Depending on what alignment we pick for the base address of my_addr, this may or may not work. This means that whether or not this program passes now depends on the random seed.

While this isn't ideal, I don't see a way of allowing the intptrcast_alignment_check to pass without also causing 'spurious passes' (code which really should fail, but doesn't).

@RalfJung RalfJung added A-intptrcast Area: affects int2ptr and ptr2int casts C-proposal Category: a proposal for something we might want to do, or maybe not; details still being worked out labels Nov 25, 2019
@RalfJung
Copy link
Member

RalfJung commented Dec 1, 2019

If we do have a base address, then we do the alignment check based on the actual base address.

As that test shows, we currently do not do this by design. I understand that this seems strange. See rust-lang/rust#62420 for why I think this is a good idea.

However, I am open to also offer the other mode you are asking for in Miri. What I am not sure about is the default (I lean towards being conservative and keeping the current behavior the default). If we want to change the default, IMO it is a hard requirement that we, by default, at least warn when code exploits alignment and thus could "spuriously pass". (Cc #797)

@tmiasko
Copy link
Contributor

tmiasko commented Feb 16, 2020

A correctly aligned memory access which is under aligned with respect to the
whole allocation constitutes a very weak evidence that there is a bug. Such
memory accesses are relatively common. For example when dealing with binary
data formats, or when writing a custom memory allocators.

I have repeatedly seen prompts for a code review, where person asking had
lingering doubts about code correctness after Miri reported an alignment error.
Thus far, the errors invariably turned out to be a false positives and code correct.

If the code in question does in fact miss an alignment check, the bug can be
reliably caught through randomization without producing false positives.

Furthermore, the suggested workaround using align_to, if applicable at all,
results in no test coverage. After all Miri intentionally exercises possibility
of spurious failure in align_offset, resulting in executions without those
memory accesses, quite unlike executions outside Miri.

@RalfJung
Copy link
Member

RalfJung commented Feb 16, 2020

Such
memory accesses are relatively common. For example when dealing with binary
data formats, or when writing a custom memory allocators.

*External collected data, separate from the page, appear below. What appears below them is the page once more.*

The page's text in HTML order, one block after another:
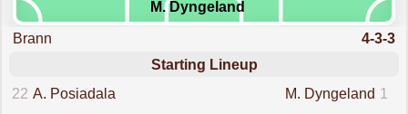
M. Dyngeland
Brann
4-3-3
Starting Lineup
22 A. Posiadala 1
M. Dyngeland
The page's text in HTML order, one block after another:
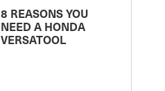
8 REASONS YOU
NEED A HONDA
VERSATOOL
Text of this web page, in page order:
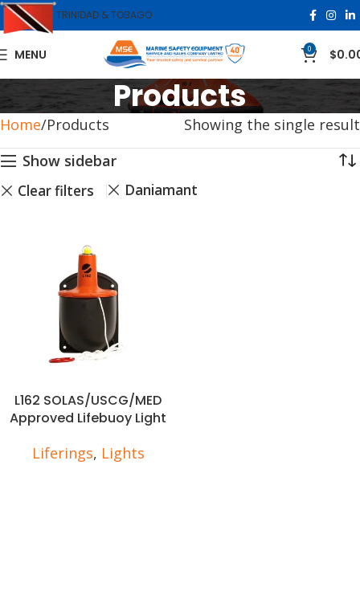
TRINIDAD & TOBAGO
MENU 0 $
Products
Home Products
Showing the single result
Show sidebar
Clear filters Daniamant
L162 SOLAS/USCG/MED
Approved Lifebuoy Light
Liferings, Lights
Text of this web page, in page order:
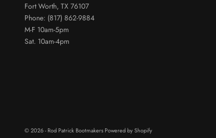
Fort Worth, TX 76107
Phone: (817) 862-9884
M-F 10am-5pm
Sat. 10am-4pm
© 2026 - Rod Patrick Bootmakers Powered by Shopify

Could you go into a bit more detail about how this is common when dealing with binary data? I would think then you rarely control the actual alignment of the buffer nor the offset of the data, so you have to use unaligned accesses?

(I also think you are biased here when you say "relatively common", because that seems to be the kind of code you are dealing with, but the vast majority of code is not like that.)

That said...

I have repeatedly seen prompts for a code review, where person asking had
lingering doubts about code correctness after Miri reported an alignment error.
Thus far, the errors invariably turned out to be a false positives and code correct.

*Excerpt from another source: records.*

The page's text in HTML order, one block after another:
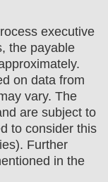
executive
, the payable
.
on data from
vary. The
are subject to
to consider this
Further
in the
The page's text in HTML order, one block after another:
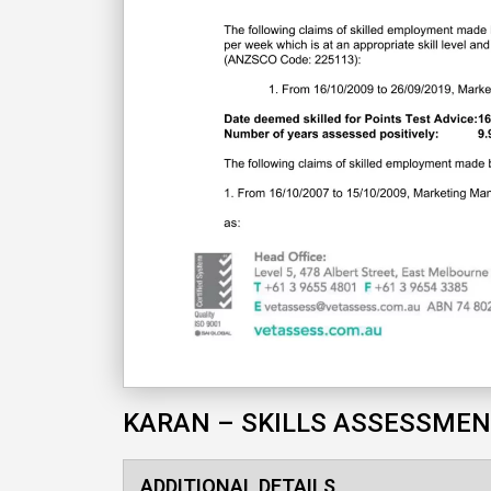
KARAN – SKILLS
ADDITIONAL DETAILS

... this is a good argument. Miri also has found a few actual alignment errors in the past; I am not sure how many of them we would have missed if full alignment was taken into account.

Anyway, the first step is to implement full alignment checks as an option, keeping the current behavior as a default. I was never opposed to that, it has just not been implemented. :)

If the code in question does in fact miss an alignment check, the bug can be
reliably caught through randomization without producing false positives.

Does this mean Miri should somehow help with that?

Furthermore, the suggested workaround using align_to, if applicable at all,
results in no test coverage.

OTOH, I am worried that that currently untested code will often use SIMD as that's a common reason to want higher alignment in the first place; making align_to always work in Miri will probably reduce the amount of code that can be run in practice.

@tmiasko
Copy link
Contributor

tmiasko commented Feb 16, 2020

Consider for example D-Bus decoding. It is a binary format where the data
stored inside is naturally aligned with respect to the beginning of the
message. If the message is stored in user controlled allocation there is no
guarantee it will be suitably aligned with respect to the address space,
additionally data might have possibly a different endianness. Yet, almost
always it will be possible to cast buffer data directly into decoded type, and
we can take advantage of that by offering an API along the lines of:

impl dbus::Decoder<'d> {
  fn from_bytes(buffer: &'d [u8]) -> Self {
    ...
  }

  fn decode_array<T: FixedSize>(&mut self) -> dbus::Result<Cow<'d, [T]>> {
    ...
  }
}

The implementation would check if data is sufficiently aligned for T and
return &d [T] whenever possible, otherwise it would make a copy and return
Vec<T>. Yet under Miri, if everything happens to align, the application is
unlucky since Miri considers this to be an error.

The bytemuck crate offers a safe API for such slice conversions (and there
are many others). Looking at dependent crates might provide further examples.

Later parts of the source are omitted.